I've switched many nested filter/map/mapcat applications in my code to
using transducers.  That brought a moderate speedup in certain cases
and the deeper the nesting has been before, the clearer the transducers
code is in comparison, so yay! :-)


However, I'm still quite unsure about the difference between `sequence`
and `eduction`.  From the docs and experimentation, I came to the
assumptions below and I'd be grateful if someone with more knowledge
could verify/falsify/add:

  - Return types differ: Sequence returns a standard lazy seq, eductions
    an instance of Eduction.

  - Eductions are reducible/sequable/iterable, i.e., basically I can use
    them wherever a (lazy) seq would also do, so sequence and eduction
    are quite interchangeable except when poking at internals, e.g.,
    (.contains (sequence ...) x) works whereas (.contains (eduction ...)
    x) doesn't.

  - Both compute their contents lazily.

  - Lazy seqs cache their already realized contents, eductions compute
    them over and over again on each iteration.

Because of that, I came to the conclusion that whenever I ask myself if
one of my functions should return a lazy seq or an eduction, I should
use these rules:

  1. If the function is likely to be used like

     (let [xs (seq-producing-fn args)]
       (or (do-stuff-with xs)
           (do-other-stuff-with xs)
           ...))

     that is, the resulting seq is likely to be bound to a variable
     which is then used multiple times (and thus lazy seq caching is
     benefitical), then use sequence.

  2. If it is a private function only used internally and never with the
     usage pattern of point 1, then definitively use eduction.
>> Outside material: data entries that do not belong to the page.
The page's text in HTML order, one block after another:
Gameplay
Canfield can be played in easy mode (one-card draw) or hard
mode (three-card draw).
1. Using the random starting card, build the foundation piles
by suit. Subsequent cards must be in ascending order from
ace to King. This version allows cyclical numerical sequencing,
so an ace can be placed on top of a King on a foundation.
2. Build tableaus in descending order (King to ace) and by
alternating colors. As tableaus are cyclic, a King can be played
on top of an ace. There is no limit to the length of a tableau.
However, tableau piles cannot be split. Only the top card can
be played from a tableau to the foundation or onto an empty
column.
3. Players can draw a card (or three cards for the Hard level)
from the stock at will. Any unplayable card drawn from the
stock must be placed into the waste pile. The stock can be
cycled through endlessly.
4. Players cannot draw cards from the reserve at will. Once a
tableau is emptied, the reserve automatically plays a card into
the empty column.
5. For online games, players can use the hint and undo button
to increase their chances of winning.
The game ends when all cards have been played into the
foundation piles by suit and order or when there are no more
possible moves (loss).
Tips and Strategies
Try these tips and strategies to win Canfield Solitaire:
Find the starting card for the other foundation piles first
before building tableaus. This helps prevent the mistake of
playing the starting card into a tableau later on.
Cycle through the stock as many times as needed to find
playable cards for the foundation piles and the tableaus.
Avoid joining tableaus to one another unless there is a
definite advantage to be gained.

  3. If its a public function which usually isn't used with a pattern as
     in point 1, then I'm unsure.  eduction is probably more efficient
     but sequence fits better in the original almost everything returns
     a lazy seq design.  Also, the latter has the benefit that users of
     the library don't need to know anything about transducers.

Is that sensible?  Or am I completely wrong with my assumptions about
sequence and eduction?

On a related note, could someone please clarify the statement from the
transducers docs for `sequence`?

,----[ Docs of sequence at http://clojure.org/transducers ]
| The resulting sequence elements are incrementally computed. These
| sequences will consume input incrementally as needed and fully realize
| intermediate operations.  This behavior differs from the equivalent
| operations on lazy sequences.
`----

I'm curious about the "fully realize intermediate operations" part.
Does it mean that in a "traditional"

    (mapcat #(range %) (range 10000))

the inner range is also evaluated lazy but with

    (sequence (mapcat #(range %)) (range 10000))

it is not?  It seems so.  At least dorun-ning these two expressions
shows that the "traditional" version is more than twice as fast than the
transducer version.  Also, the same seems to hold for

    (eduction (mapcat #(range %)) (range 10000))

which is exactly as fast (or rather slow) as the sequence version.

But wouldn't that mean that transducers with mapcat where the mapcatted
function isn't super-cheap is a bad idea in general at least from a
performance POV?

Bye,
Tassilo

-- 
You received this message because you are subscribed to the Google
Groups "Clojure" group.
To post to this group, send email to [email protected]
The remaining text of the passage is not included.